### [INFORMATION SUPPLIED]
※
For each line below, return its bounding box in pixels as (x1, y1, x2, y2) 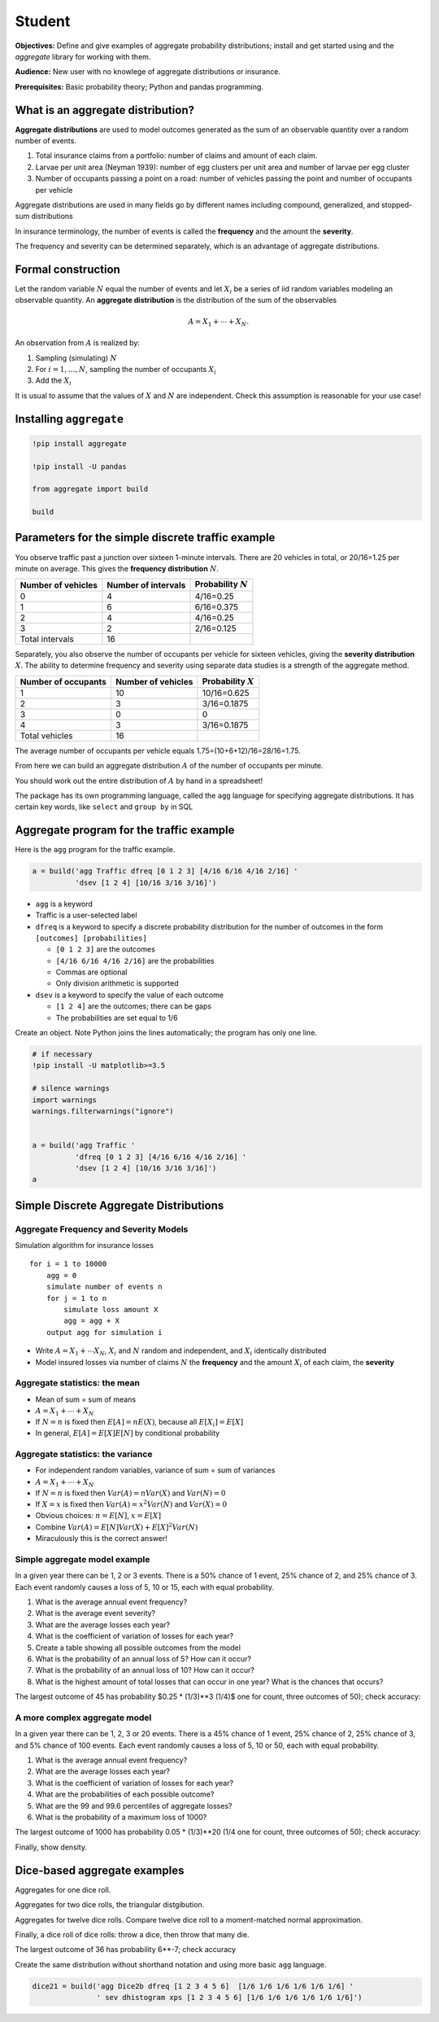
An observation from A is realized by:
※
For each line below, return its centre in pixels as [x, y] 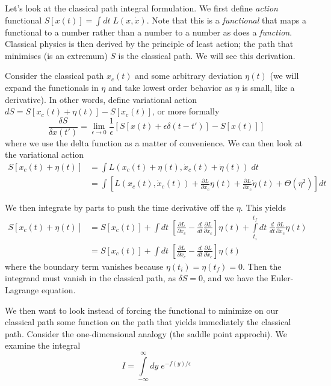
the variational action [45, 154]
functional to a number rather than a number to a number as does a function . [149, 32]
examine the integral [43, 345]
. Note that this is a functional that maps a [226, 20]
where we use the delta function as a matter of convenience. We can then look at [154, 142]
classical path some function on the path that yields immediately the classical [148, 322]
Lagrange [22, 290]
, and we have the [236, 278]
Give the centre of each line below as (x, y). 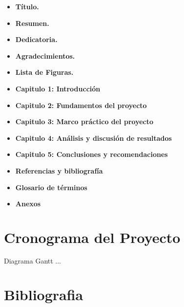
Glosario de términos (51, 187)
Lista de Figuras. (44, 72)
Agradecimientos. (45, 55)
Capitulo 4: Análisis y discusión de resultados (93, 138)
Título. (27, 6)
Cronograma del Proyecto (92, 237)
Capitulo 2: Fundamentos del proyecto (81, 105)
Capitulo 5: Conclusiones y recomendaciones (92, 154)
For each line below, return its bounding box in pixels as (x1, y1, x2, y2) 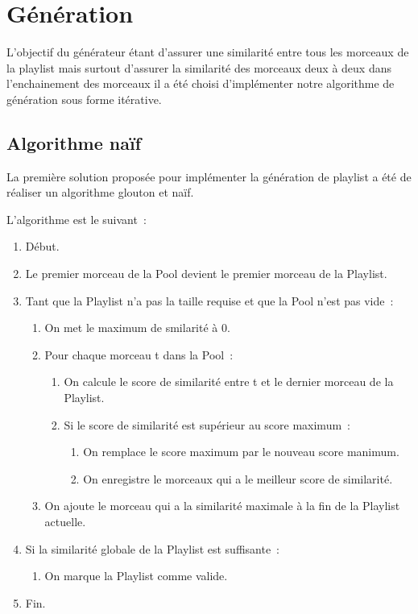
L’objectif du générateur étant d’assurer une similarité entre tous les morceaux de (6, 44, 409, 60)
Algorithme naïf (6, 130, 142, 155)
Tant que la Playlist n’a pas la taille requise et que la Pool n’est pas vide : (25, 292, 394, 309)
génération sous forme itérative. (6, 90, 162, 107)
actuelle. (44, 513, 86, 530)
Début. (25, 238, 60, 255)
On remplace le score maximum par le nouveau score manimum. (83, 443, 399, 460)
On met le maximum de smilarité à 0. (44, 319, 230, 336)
※
### [TASK PROMPT]
Starting with the line that contains "Glosario de términos (51, 187)" and finishing with the line that contains "L’objectif du générateur", reproduce every line of the material above exactly, but not the pictures.

### [RESPONSE BELOW]
Glosario de términos (51, 187)
Lista de Figuras. (44, 72)
Agradecimientos. (45, 55)
Capitulo 4: Análisis y discusión de resultados (93, 138)
Título. (27, 6)
Cronograma del Proyecto (92, 237)
Capitulo 2: Fundamentos del proyecto (81, 105)
Capitulo 5: Conclusiones y recomendaciones (92, 154)
For each line below, return its bounding box in pixels as (x1, y1, x2, y2) 
L’objectif du générateur étant d’assurer une similarité entre tous les morceaux de (6, 44, 409, 60)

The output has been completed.